Could you filter the records below and keep only the lines with the word "file"?

__Dataset records__:
###

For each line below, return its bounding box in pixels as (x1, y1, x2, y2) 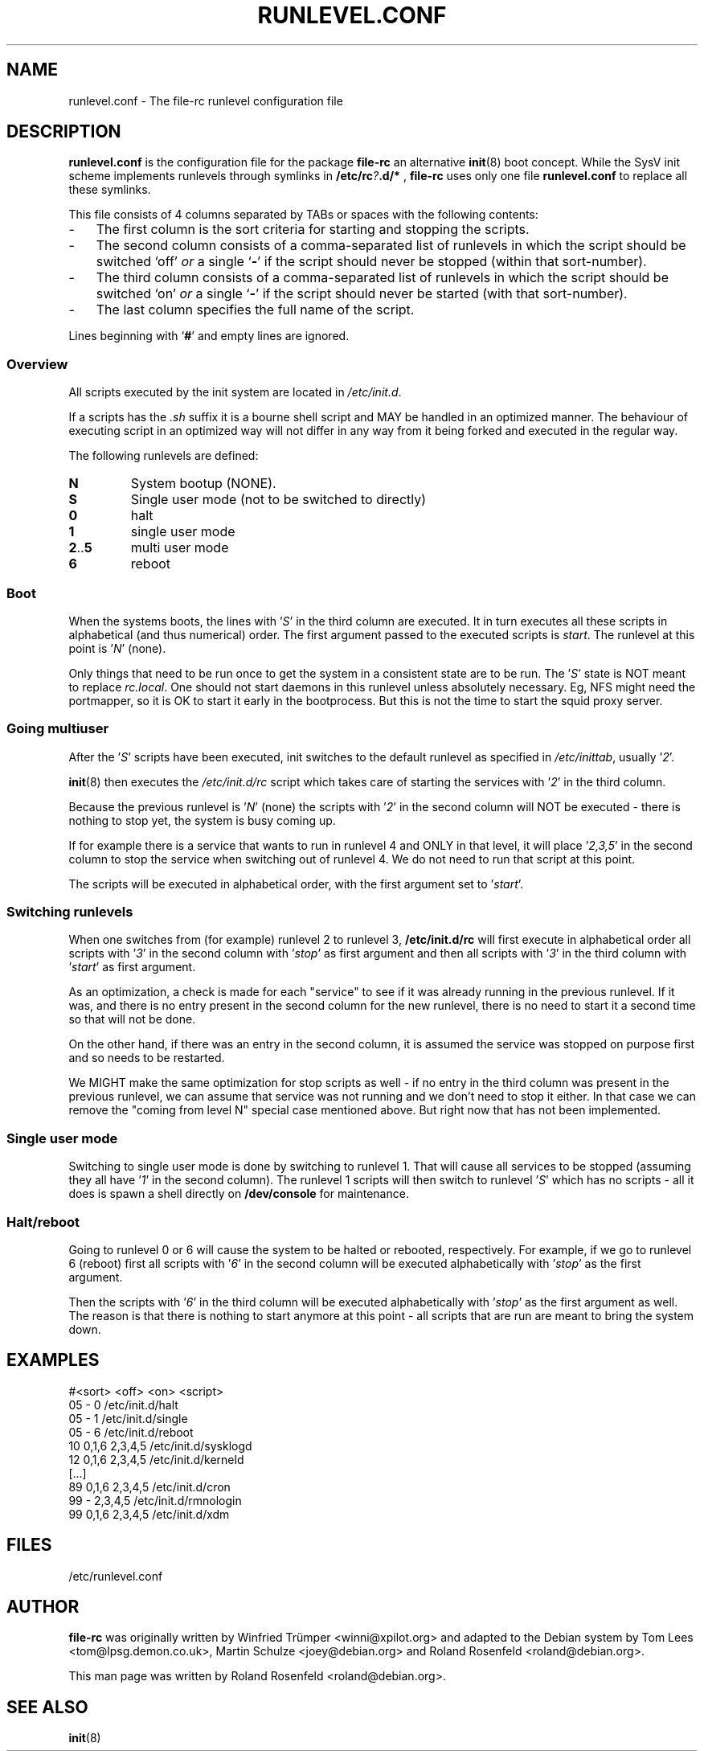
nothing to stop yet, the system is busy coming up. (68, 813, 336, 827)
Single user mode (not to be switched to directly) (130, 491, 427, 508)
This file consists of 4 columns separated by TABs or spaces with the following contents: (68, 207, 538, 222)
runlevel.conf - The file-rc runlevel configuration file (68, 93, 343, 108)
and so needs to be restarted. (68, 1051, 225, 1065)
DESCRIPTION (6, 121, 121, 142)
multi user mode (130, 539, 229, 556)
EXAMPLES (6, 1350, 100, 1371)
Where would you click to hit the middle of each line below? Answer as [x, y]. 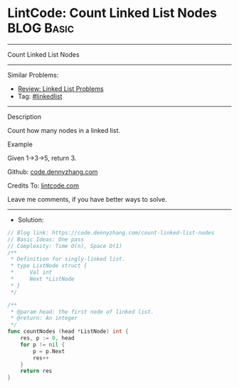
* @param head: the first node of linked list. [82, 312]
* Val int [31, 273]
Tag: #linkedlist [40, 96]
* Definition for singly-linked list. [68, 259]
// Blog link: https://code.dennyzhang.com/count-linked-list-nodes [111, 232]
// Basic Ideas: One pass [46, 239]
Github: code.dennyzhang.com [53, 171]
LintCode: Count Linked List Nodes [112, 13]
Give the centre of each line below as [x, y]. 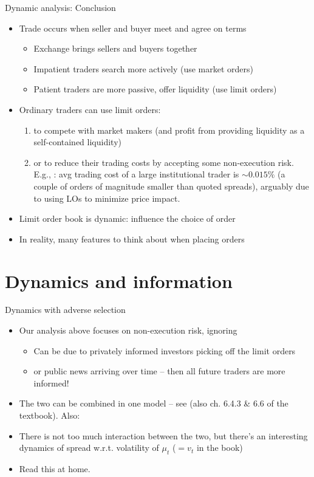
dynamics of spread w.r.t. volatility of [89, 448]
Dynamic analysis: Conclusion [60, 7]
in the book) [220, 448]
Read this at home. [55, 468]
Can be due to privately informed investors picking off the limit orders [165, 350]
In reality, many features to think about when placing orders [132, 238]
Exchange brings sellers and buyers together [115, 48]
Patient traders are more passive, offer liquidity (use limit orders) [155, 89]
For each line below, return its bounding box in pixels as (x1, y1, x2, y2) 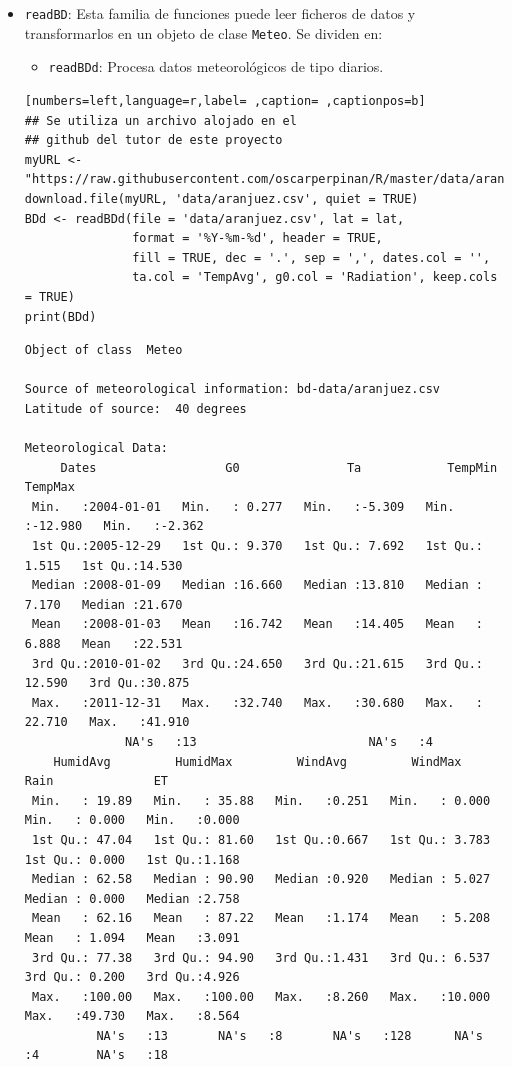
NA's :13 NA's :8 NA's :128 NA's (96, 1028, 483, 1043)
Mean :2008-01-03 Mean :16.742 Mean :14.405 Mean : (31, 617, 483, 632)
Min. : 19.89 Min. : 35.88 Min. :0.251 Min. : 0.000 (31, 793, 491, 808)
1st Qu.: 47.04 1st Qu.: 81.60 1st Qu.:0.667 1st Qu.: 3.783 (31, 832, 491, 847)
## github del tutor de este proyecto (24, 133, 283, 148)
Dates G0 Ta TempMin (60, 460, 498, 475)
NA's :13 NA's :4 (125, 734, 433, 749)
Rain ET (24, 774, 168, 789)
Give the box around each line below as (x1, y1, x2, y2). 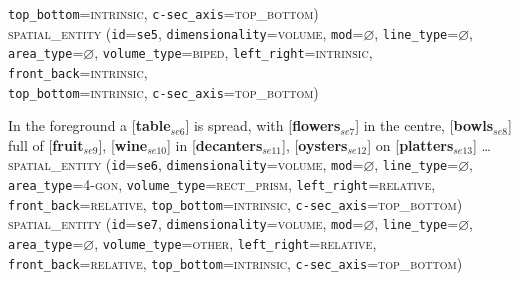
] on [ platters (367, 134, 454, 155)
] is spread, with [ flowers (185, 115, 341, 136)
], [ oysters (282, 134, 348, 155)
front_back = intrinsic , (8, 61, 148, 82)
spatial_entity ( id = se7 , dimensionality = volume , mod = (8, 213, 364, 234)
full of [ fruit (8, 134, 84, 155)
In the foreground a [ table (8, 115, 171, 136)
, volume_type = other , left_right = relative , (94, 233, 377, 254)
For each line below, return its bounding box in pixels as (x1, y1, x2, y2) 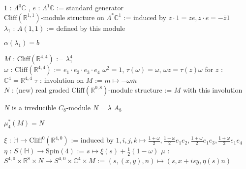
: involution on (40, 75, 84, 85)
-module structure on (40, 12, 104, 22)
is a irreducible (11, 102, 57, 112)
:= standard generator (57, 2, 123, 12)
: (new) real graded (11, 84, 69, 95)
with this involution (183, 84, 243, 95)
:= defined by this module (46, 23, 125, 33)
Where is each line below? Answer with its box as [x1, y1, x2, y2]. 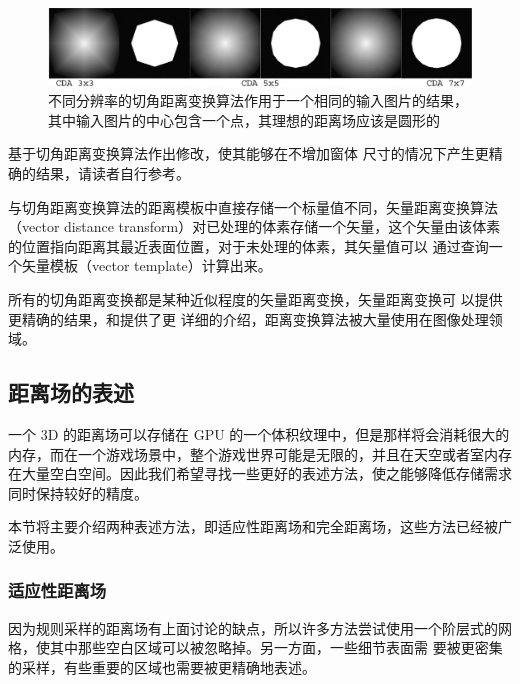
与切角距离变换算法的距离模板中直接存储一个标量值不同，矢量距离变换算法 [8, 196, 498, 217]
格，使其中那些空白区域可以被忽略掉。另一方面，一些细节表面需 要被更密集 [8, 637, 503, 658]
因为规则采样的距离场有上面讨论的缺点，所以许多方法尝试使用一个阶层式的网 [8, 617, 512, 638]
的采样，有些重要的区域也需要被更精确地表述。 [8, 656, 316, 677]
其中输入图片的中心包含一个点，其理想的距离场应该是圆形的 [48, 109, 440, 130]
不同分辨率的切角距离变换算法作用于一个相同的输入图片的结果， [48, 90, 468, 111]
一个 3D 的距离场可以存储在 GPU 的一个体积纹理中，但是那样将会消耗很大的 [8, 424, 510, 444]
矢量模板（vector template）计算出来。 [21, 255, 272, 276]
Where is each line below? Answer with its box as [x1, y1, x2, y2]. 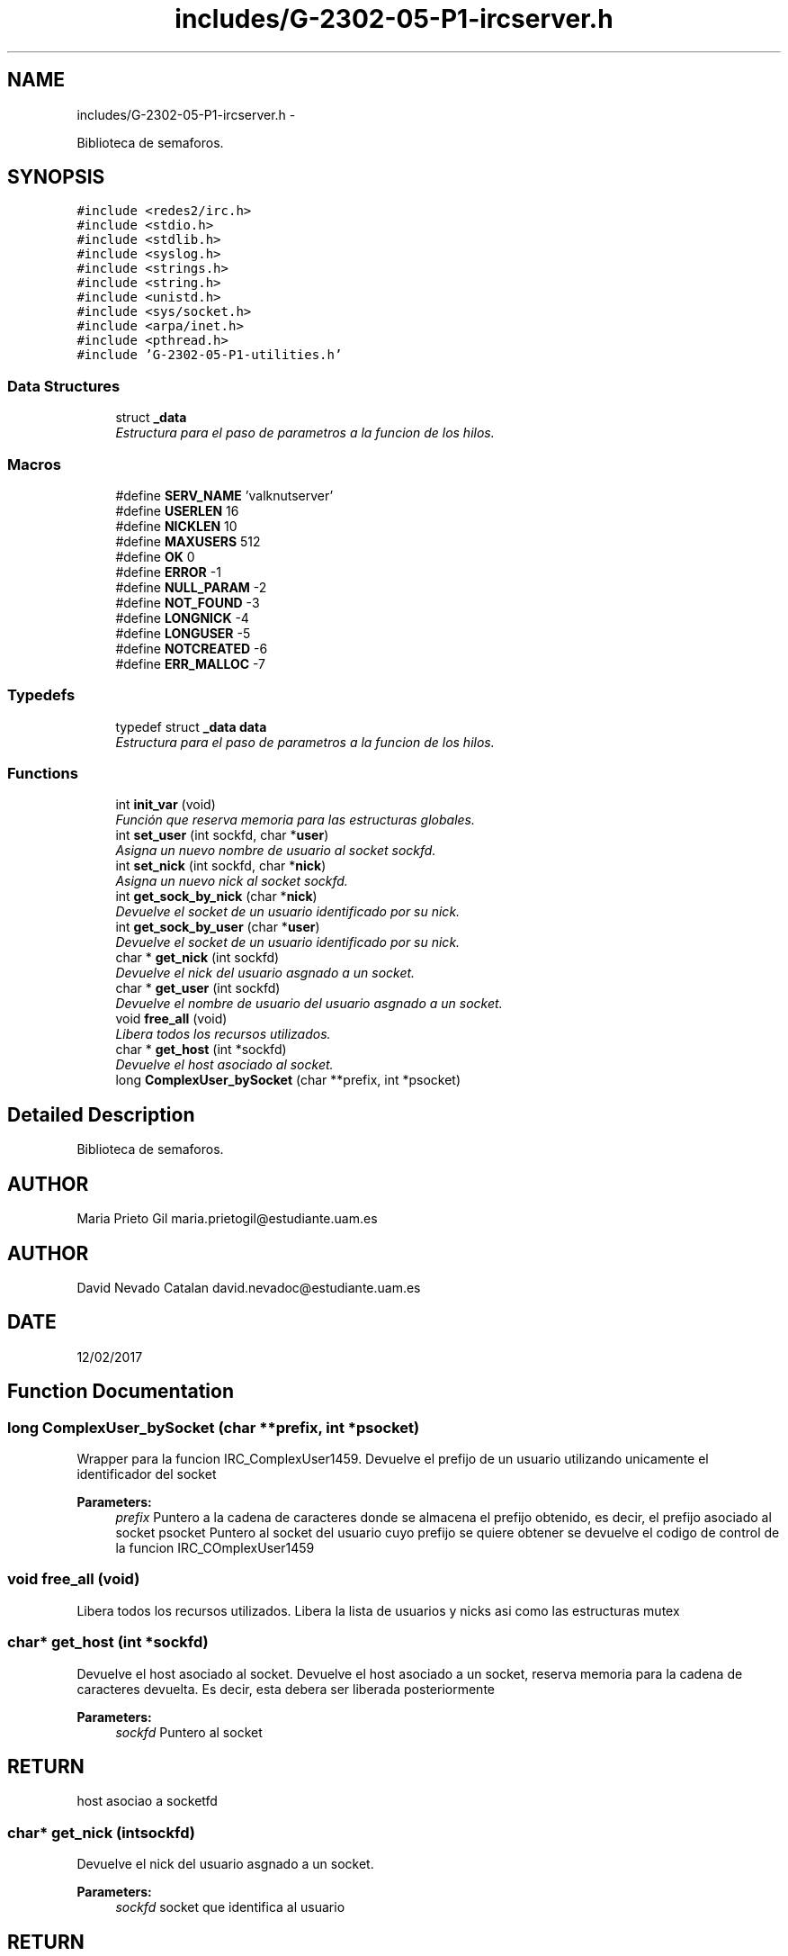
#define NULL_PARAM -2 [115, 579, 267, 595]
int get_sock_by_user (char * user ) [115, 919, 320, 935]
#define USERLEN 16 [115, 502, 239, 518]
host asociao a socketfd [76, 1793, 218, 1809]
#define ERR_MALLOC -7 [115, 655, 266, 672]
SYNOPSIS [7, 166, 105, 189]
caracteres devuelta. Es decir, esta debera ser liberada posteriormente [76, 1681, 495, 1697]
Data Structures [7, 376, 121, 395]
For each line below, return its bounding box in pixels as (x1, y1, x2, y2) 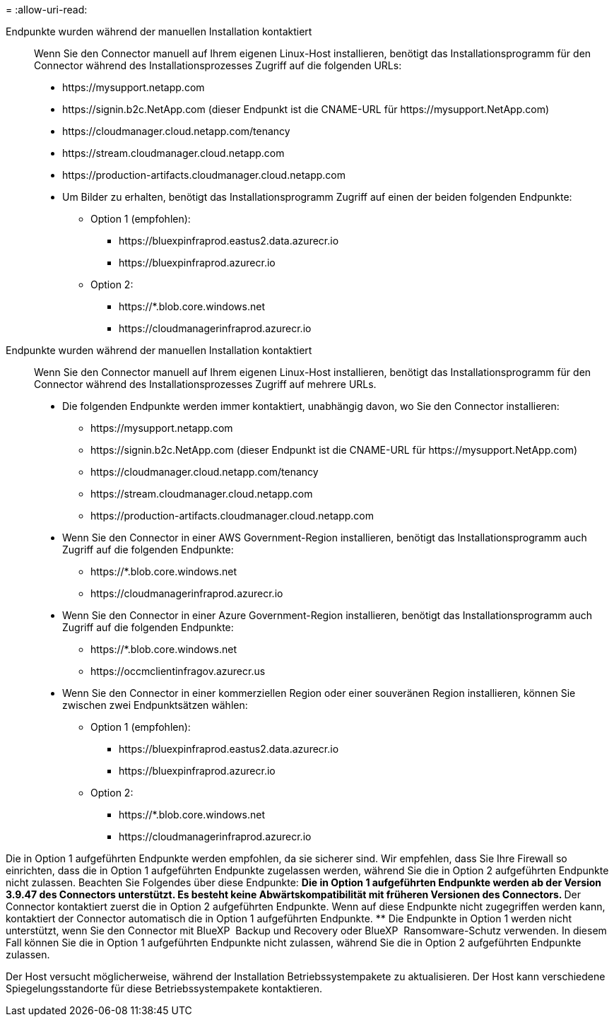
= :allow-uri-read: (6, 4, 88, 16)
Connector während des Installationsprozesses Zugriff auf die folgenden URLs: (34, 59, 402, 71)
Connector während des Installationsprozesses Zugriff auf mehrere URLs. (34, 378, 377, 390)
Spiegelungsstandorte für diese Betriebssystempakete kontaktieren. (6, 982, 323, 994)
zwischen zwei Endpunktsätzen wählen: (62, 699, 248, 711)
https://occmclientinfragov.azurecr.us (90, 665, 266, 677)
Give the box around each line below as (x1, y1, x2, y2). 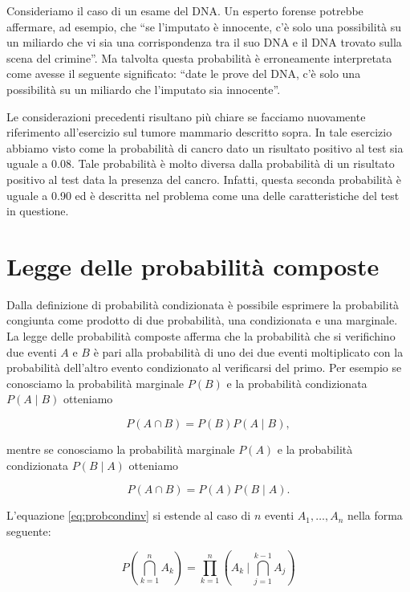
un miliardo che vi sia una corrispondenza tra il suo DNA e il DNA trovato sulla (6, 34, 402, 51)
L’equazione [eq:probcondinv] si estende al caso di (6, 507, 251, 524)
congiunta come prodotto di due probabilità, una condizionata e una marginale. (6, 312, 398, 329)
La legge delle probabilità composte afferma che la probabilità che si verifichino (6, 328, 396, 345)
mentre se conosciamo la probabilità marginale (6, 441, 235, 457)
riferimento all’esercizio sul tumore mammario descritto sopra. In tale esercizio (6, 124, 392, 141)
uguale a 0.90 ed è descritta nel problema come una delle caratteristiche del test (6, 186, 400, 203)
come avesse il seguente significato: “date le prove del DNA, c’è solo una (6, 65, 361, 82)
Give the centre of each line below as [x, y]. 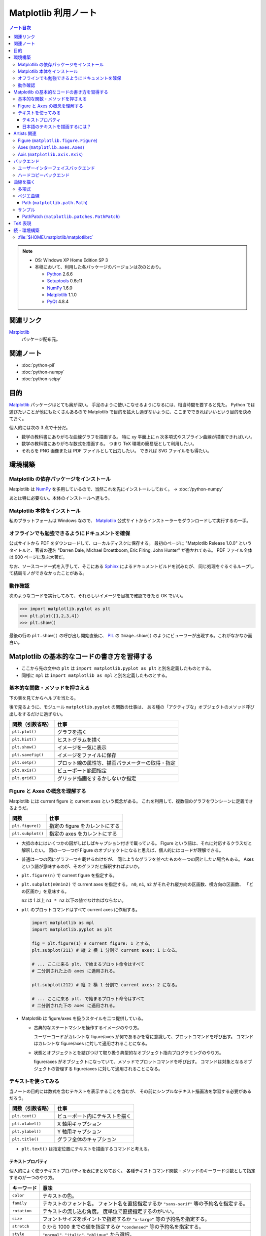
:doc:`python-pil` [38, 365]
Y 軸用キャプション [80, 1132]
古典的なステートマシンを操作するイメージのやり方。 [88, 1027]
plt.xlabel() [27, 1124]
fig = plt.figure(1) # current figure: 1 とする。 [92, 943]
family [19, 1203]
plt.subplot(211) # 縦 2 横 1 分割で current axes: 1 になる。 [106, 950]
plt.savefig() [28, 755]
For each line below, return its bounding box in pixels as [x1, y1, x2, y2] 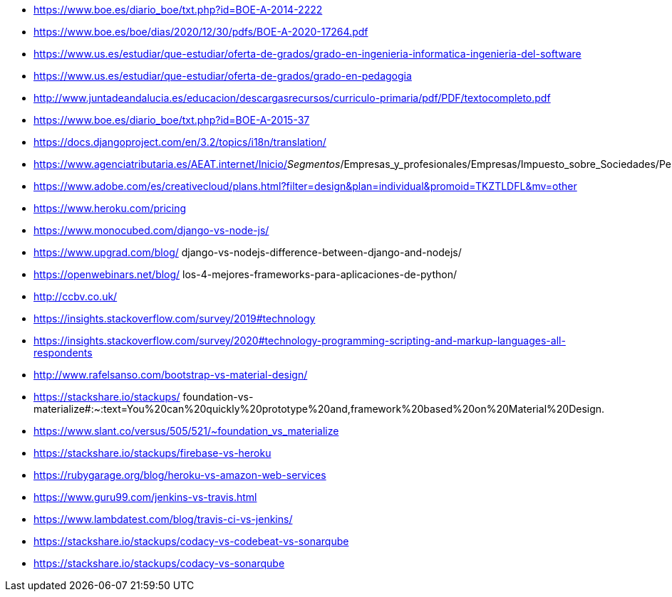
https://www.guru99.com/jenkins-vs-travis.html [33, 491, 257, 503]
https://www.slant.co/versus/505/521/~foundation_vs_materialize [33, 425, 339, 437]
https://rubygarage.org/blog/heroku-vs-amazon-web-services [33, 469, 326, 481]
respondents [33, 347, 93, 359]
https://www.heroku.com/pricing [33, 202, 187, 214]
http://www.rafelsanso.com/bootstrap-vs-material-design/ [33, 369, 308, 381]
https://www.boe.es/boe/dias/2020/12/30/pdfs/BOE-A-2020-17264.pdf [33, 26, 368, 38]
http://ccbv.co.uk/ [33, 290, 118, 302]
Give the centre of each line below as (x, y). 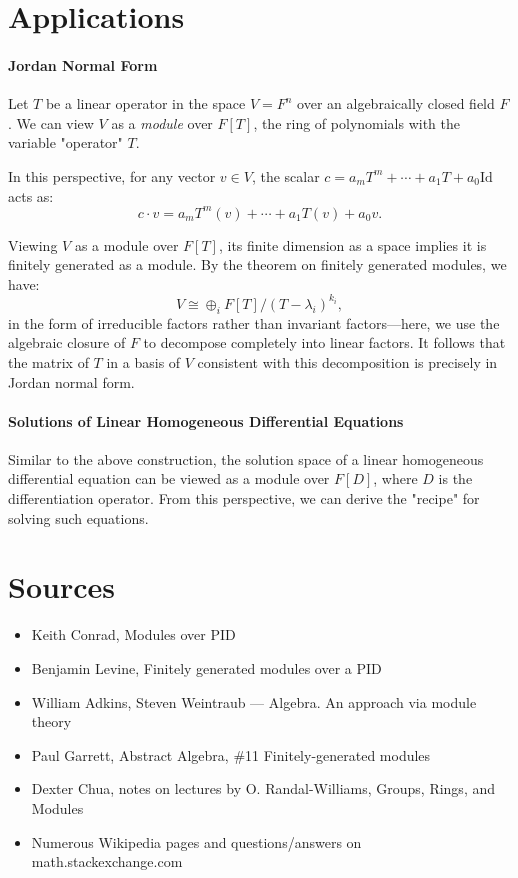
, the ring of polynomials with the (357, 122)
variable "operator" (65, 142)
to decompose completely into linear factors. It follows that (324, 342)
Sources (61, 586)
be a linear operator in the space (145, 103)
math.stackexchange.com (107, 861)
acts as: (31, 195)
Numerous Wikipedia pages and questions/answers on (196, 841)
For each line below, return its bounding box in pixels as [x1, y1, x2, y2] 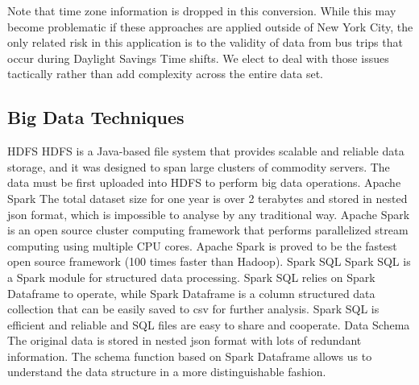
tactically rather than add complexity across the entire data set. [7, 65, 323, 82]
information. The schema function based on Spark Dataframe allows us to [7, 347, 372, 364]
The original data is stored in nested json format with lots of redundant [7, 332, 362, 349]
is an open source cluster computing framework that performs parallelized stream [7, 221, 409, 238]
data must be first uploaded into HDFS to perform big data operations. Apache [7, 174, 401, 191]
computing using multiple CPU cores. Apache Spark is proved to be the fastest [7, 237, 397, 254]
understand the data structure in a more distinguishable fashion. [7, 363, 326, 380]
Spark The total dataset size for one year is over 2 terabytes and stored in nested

###

__Solution to the exercise__:
This file consists of 4 columns separated by TABs or spaces with the following contents: (68, 207, 538, 222)
runlevel.conf - The file-rc runlevel configuration file (68, 93, 343, 108)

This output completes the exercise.